Shuffling the deck

Casinos are not known as wellsprings of ambitious entertainment. Most performers seem to end up on casino stages post-ambition. The glittering strip in Las Vegas may have become a destination unto itself, stuffed with roller coasters, circuses and scaled-down replicas of New York and Paris, but outside of Sin City, casinos are most often seen as places where older folks seek to augment their retirement savings a quarter at a time, maybe catching a smalltime country singer or a cover band or revival act in between the restrooms and the chips clerk. The veracity of these stereotypes doesn’t really matter. After all, jaded young people aren’t likely to try their luck by driving out for a weekend.
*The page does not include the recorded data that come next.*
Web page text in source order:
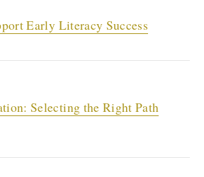
Early Literacy Success
Selecting the Right Path
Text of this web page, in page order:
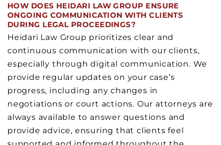
HOW DOES HEIDARI LAW GROUP ENSURE
ONGOING COMMUNICATION WITH CLIENTS
DURING LEGAL PROCEEDINGS?
Heidari Law Group prioritizes clear and
continuous communication with our clients,
especially through digital communication. We
provide regular updates on your case’s
progress, including any changes in
negotiations or court actions. Our attorneys are
always available to answer questions and
provide advice, ensuring that clients feel
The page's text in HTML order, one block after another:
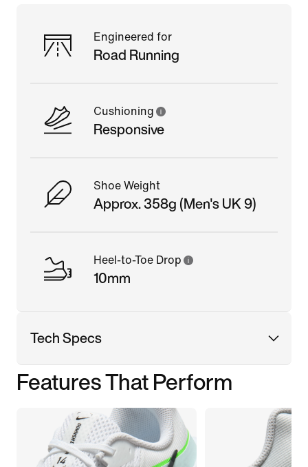
Engineered for
Road Running
Cushioning
Responsive
Shoe Weight
Approx. 358g (Men's UK 9)
Heel-to-Toe Drop
10mm
Tech Specs
Features That Perform
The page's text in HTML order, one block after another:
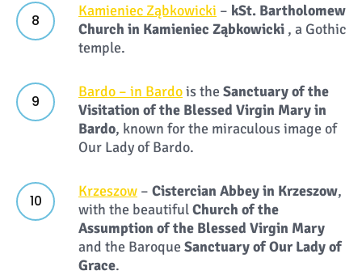
Kamieniec Ząbkowicki – kSt. Bartholomew
Church in Kamieniec Ząbkowicki , a Gothic
temple.
Bardo – in Bardois the Sanctuary of the
Visitation of the Blessed Virgin Mary in
Bardo, known for the miraculous image of
Our Lady of Bardo.
Krzeszow – Cistercian Abbey in Krzeszow,
with the beautifulChurch of the
Assumption of the Blessed Virgin Mary
and the Baroque SanctuaryofOur Lady of
Grace.
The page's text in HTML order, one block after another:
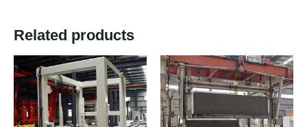
Related products
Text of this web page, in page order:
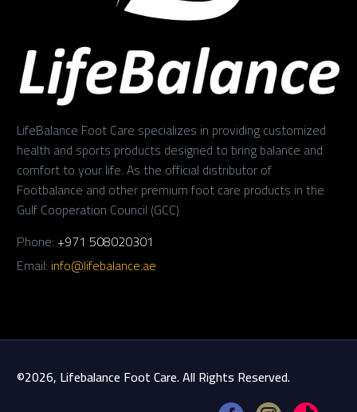
LifeBalance Foot Care specializes in providing customized
health and sports products designed to bring balance and
comfort to your life. As the official distributor of
Footbalance and other premium foot care products in the
Gulf Cooperation Council (GCC)
Phone: +971 508020301
Email: info@lifebalance.ae
©2026, Lifebalance Foot Care. All Rights Reserved.
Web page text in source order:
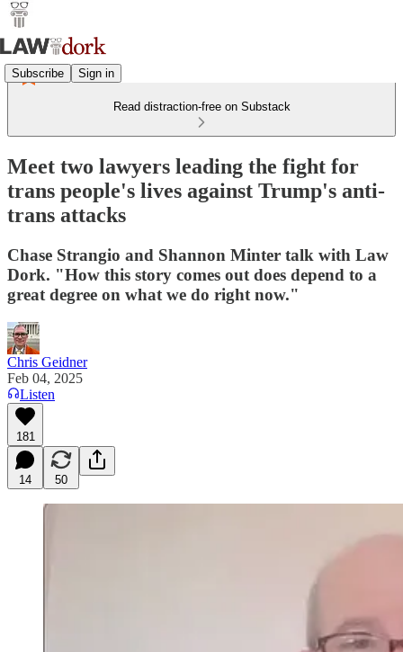
Subscribe Sign in
Read distraction-free on Substack
Meet two lawyers leading the fight for
trans people's lives against Trump's anti-
trans attacks
Chase Strangio and Shannon Minter talk with Law
Dork. "How this story comes out does depend to a
great degree on what we do right now."
Chris Geidner
Feb 04, 2025
Listen
181
14 50
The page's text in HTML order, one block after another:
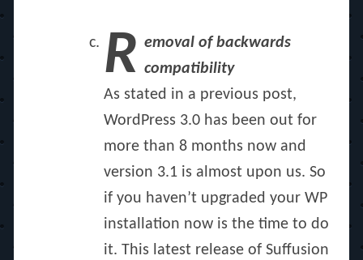
R emoval of backwards
compatibility
As stated in a previous post,
WordPress 3.0 has been out for
more than 8 months now and
version 3.1 is almost upon us. So
if you haven’t upgraded your WP
installation now is the time to do
it. This latest release of Suffusion
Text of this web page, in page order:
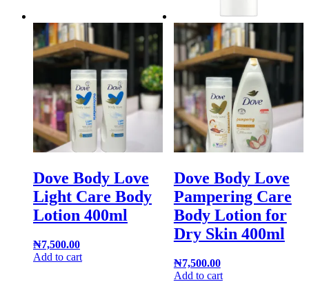
Dove Body Love
Light Care Body
Lotion 400ml
₦7,500.00
Add to cart
Dove Body Love
Pampering Care
Body Lotion for
Dry Skin 400ml
₦7,500.00
Add to cart
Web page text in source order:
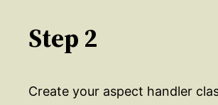
Step 2
Create your aspect handler
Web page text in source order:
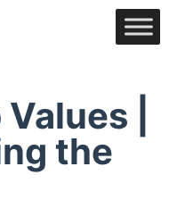
|
the
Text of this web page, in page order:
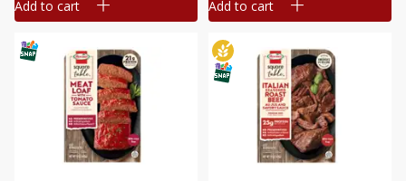
Add to cart Add to cart

For about a year, Harrah’s Cherokee Casino Resort has fought aggressively to undo this image. Located about an hour west of Asheville, the big fish in North Carolina’s small gambling reserve has utilized its 3,000-seat Event Center — which turns 3 this weekend — to attract a diverse platter of marquee talent.
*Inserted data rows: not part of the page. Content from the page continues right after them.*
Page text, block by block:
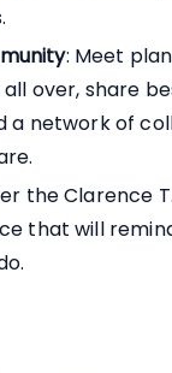
: Meet
over, share
a network of
the Clarence
that will
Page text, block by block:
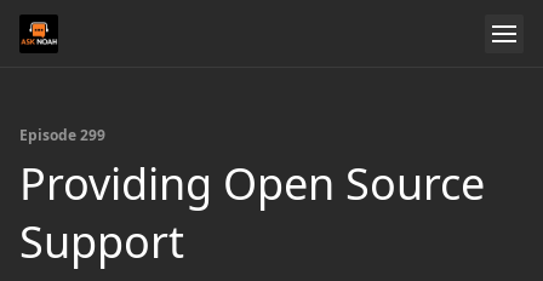
Episode 299
Providing Open Source
Support
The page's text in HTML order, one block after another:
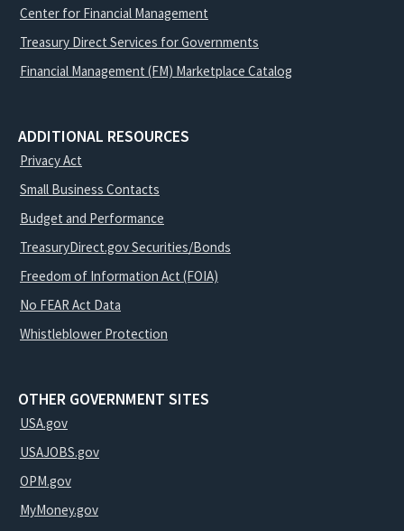
Center for Financial Management
Treasury Direct Services for Governments
Financial Management (FM) Marketplace Catalog
ADDITIONAL RESOURCES
Privacy Act
Small Business Contacts
Budget and Performance
TreasuryDirect.gov Securities/Bonds
Freedom of Information Act (FOIA)
No FEAR Act Data
Whistleblower Protection
OTHER GOVERNMENT SITES
USA.gov
USAJOBS.gov
OPM.gov
MyMoney.gov
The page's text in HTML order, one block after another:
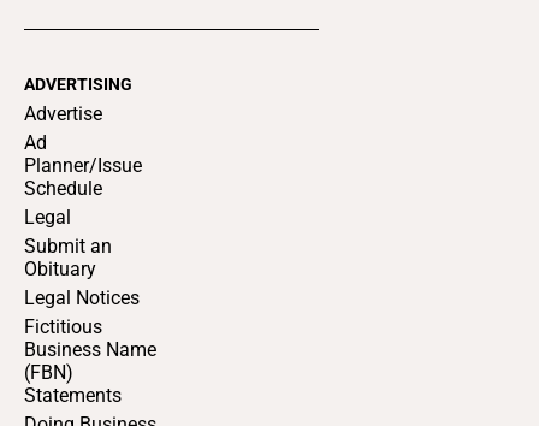
ADVERTISING
Advertise
Ad
Planner/Issue
Schedule
Legal
Submit an
Obituary
Legal Notices
Fictitious
Business Name
(FBN)
Statements
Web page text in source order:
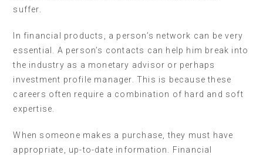
suffer.
In financial products, a person’s network can be very
essential. A person’s contacts can help him break into
the industry as a monetary advisor or perhaps
investment profile manager. This is because these
careers often require a combination of hard and soft
expertise.
When someone makes a purchase, they must have
appropriate, up-to-date information. Financial
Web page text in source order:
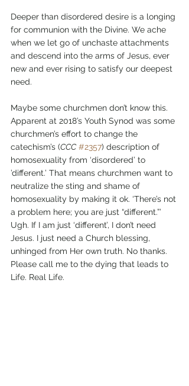
Deeper than disordered desire is a longing
for communion with the Divine. We ache
when we let go of unchaste attachments
and descend into the arms of Jesus, ever
new and ever rising to satisfy our deepest
need.
Maybe some churchmen don’t know this.
Apparent at 2018’s Youth Synod was some
churchmen’s effort to change the
catechism’s (CCC #2357) description of
homosexuality from ‘disordered’ to
’different.’ That means churchmen want to
neutralize the sting and shame of
homosexuality by making it ok. ‘There’s not
a problem here; you are just “different.”’
Ugh. If I am just ‘different’, I don’t need
Jesus. I just need a Church blessing,
unhinged from Her own truth. No thanks.
Please call me to the dying that leads to
Life. Real Life.
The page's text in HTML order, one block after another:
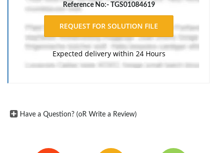
Reference No:- TGS01084619
Expected delivery within 24 Hours
Have a Question? (oR Write a Review)
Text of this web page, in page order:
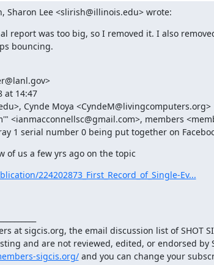
Sharon Lee <slirish@illinois.edu> wrote:
report was too big, so I removed it. I also
bouncing.
at 14:47
Cynde Moya <CyndeM@livingcomputers.org>
<ianmacconnellsc@gmail.com>, members
1 serial number 0 being put together on
us a few yrs ago on the topic
224202873_First_Record_of_Single-Ev...
at sigcis.org, the email discussion list of SHOT
sigcis.org/
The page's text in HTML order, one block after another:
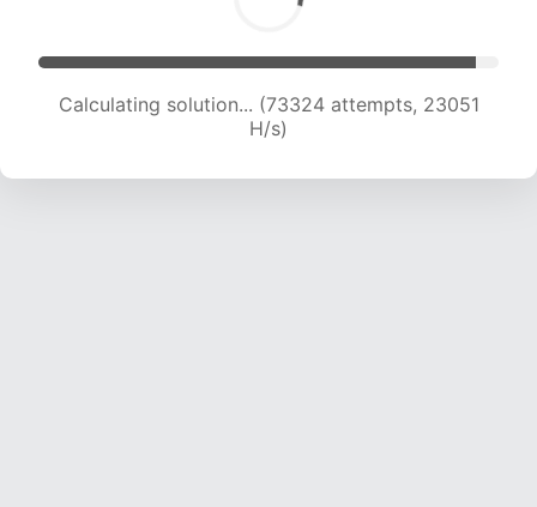
Calculating solution... (75692 attempts, 23063
H/s)
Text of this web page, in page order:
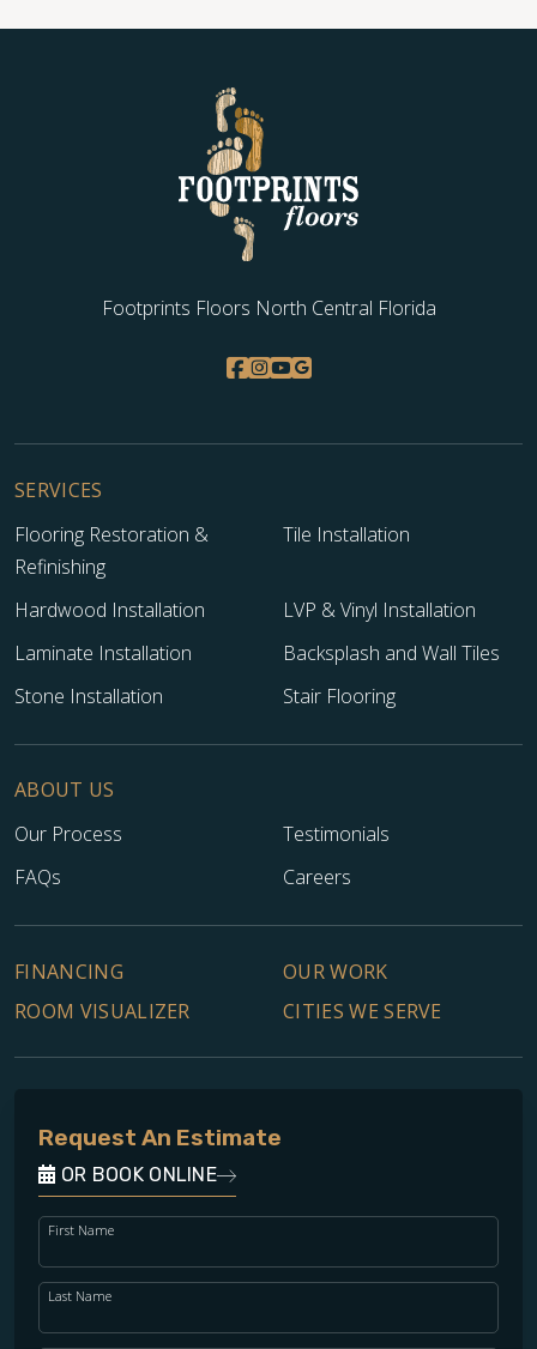
Footprints Floors North Central Florida
SERVICES
Flooring Restoration &
Refinishing
Tile Installation
Hardwood Installation
LVP & Vinyl Installation
Laminate Installation
Backsplash and Wall Tiles
Stone Installation
Stair Flooring
ABOUT US
Our Process
Testimonials
FAQs
Careers
FINANCING
OUR WORK
ROOM VISUALIZER
CITIES WE SERVE
Request An Estimate
OR BOOK ONLINE
First Name
Last Name
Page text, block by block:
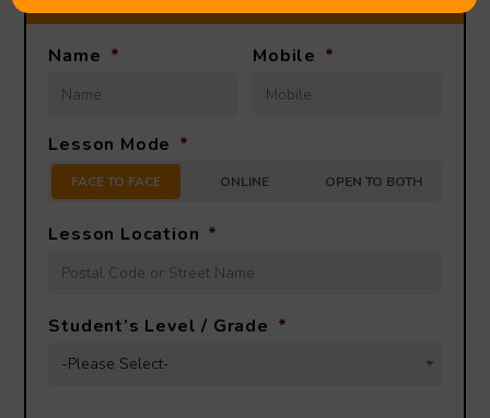
Name * Mobile *
Lesson Mode *
FACE TO FACE ONLINE OPEN TO BOTH
Lesson Location *
Student’s Level / Grade *
-Please Select-

Since last summer, its hosted crossover electronic acts (The Crystal Method, DJ Pauly D), arena-ready R&B (Alicia Keys), gracefully aging rock bands (The Black Crowes) and current country superstars (Blake Shelton, Miranda Lambert). Turns out, a small-market casino doesn’t have to be a desert when it comes to entertainment.

“As this property has grown over the past several years, especially as a resort, we have felt that it is just really important that we continue to add different amenities to the property,” explains Brooks Robinson, senior vice president and general manager of Harrah’s Cherokee. “As we have done that, of course, the Event Center is just one that is critical as we position ourselves against the competition, not just from the regional perspective, but even reaching further out, 300 to 500 miles from the property. It’s just real important for us to have that amenity, to understand that our guests, they do have options.”

He has an obvious incentive to increase the property’s visibility. The resort completed a $650 million expansion this spring, adding a slew of new amenities and aiming for a sleeker, more contemporary environment. Live table games were incorporated, as was a new spa. A whopping 10 restaurants, including a Paula Deen’s Kitchen (since closed and re-branded) and a 600-seat buffet, were also added. The new Harrah’s Cherokee will strive to be a destination for recreation and relaxation, in addition to the requisite gaming. The invigorated concert calendar is one way to convey that intention to potential visitors.

“Part of the expansion was trying to reach different groups of people that hadn’t frequented Harrah’s Cherokee before,” says Leeann Bridges-McHattie, the resort’s vice president of marketing. “Our entertainment lineup has really become a catalyst for that. Traditionally what we’ve done with entertainment is program genres and acts that really appeal to our core guest, that gambler coming here. Really, what we’ve seen since opening the Event Center is we’ve had more success with selling retail tickets. With that, we’ve been able to expand into these different genres and program acts that in the past probably wouldn’t have done well for us.”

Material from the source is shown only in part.